Das Wiedersehen von ihm und mir geschah im Sommer. Die breiten Korridore der Universität hatten in den vergangenen Monaten kein bisschen Staub angesetzt. Alles war augenscheinlich beim Alten geblieben, und doch fühlte sich jeder meiner Schritte an, als setzte ich Fußabdrücke in frisch gefallenen Schnee. Beim Anblick der großen Fenster des alten Gebäudetrakts, die beim Öffnen naturgemäß nach wie vor knarrten, schalteten meine Gedanken in den Rückwärtsgang, zu meinem eigenen, wesentlich kleineren Schlafzimmerfenster und einer längst vergangenen Zeit. Ich lag noch im Bett, als er den Vorhang zur Seite schob, hinausschaute und über die Sonnenstrahlen staunte, als sähe er sie zum ersten Mal. Ich wusste, dass unser Tag irgendwann finster würde – doch ich mochte sein Licht.
Schnell fing ich mich und schleppte meine Gedanken zurück ins Hier und Jetzt, als wären sie ein Sack voll Lösegeld. Ich merkte, dass auch er sich in der Zeit, die erst langsam und dann unbeschreiblich schnell vergangen war, äußerlich wenig verändert hat. Sein Gang war immer noch von Leichtigkeit gezeichnet, sein Winken heiter, wenn auch etwas scheu, und der Blickkontakt mit mir eher flüchtig. Kurz ist der Weg von der Bibliothek zur Garderobe, doch er hörte, wie immer, Musik. Ich erinnere mich, dass er mir einst eine Playlist mit meinem Namen erstellt hat, die er mir immer dann zeigte, wenn wir uns trafen, und deren Songtexte wir manchmal zusammen mitlasen.

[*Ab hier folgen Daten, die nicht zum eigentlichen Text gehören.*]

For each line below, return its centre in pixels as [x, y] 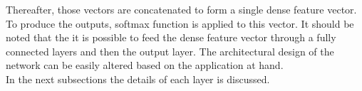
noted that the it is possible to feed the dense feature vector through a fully [171, 37]
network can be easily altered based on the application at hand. [145, 65]
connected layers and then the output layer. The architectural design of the [170, 51]
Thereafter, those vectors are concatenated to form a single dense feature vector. [181, 9]
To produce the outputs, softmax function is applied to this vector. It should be [180, 23]
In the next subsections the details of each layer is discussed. [138, 79]
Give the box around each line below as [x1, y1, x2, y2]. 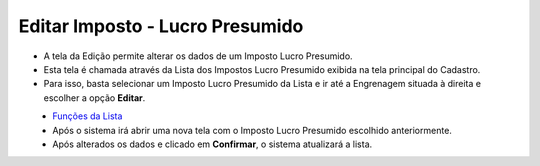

Und ich denke an jene Nacht zurück, in der ich ihn mit tränenerfüllten Augen in den Armen hielt und spürte, dass das echt war. Ich wusste, dass unser Countdown kontinuierlich im Hintergrund tickte – doch in seiner Stille hörte ich ihn nicht.
Heute frage ich mich oft, ob er die Playlist gelöscht, ob er sie umbenannt hat oder ob sie als unverändertes Relikt in seiner Musikbibliothek verweilt. Ich weiß es nicht und wage nicht zu vermuten, denn wenn ich eine Sache aus der Sache mit ihm gelernt habe, dann ist es, in der Gegenwart zu bleiben, solange es geht. Nicht in der Vergangenheit, am Anfang unseres schleichenden Endes, als ich ihm nachtrug, was er tat, und ihn vermisste wie ein kleines Kind. Und nicht in einer potenziellen Zukunft, in der ich im Korridor stehenbliebe und ihm mehr zu sagen hätte als ein einfaches Hallo. So sehe ich ihm im Vorbeigehen nach, den schwarzen Pullover musternd, der für mich zu ihm gehört, wie meine Tätowierungen zu mir. Ich denke daran, dass meine Haare mittlerweile brennend rot sind, dass ich mein Zuhause seither dreimal umgestaltet habe und dass er nach mir suchen wird an einem Ort, an dem ich nicht mehr bin. Ich weiß, dass wir ein Ablaufdatum hatten – doch so süß war unsere genießbare Zeit.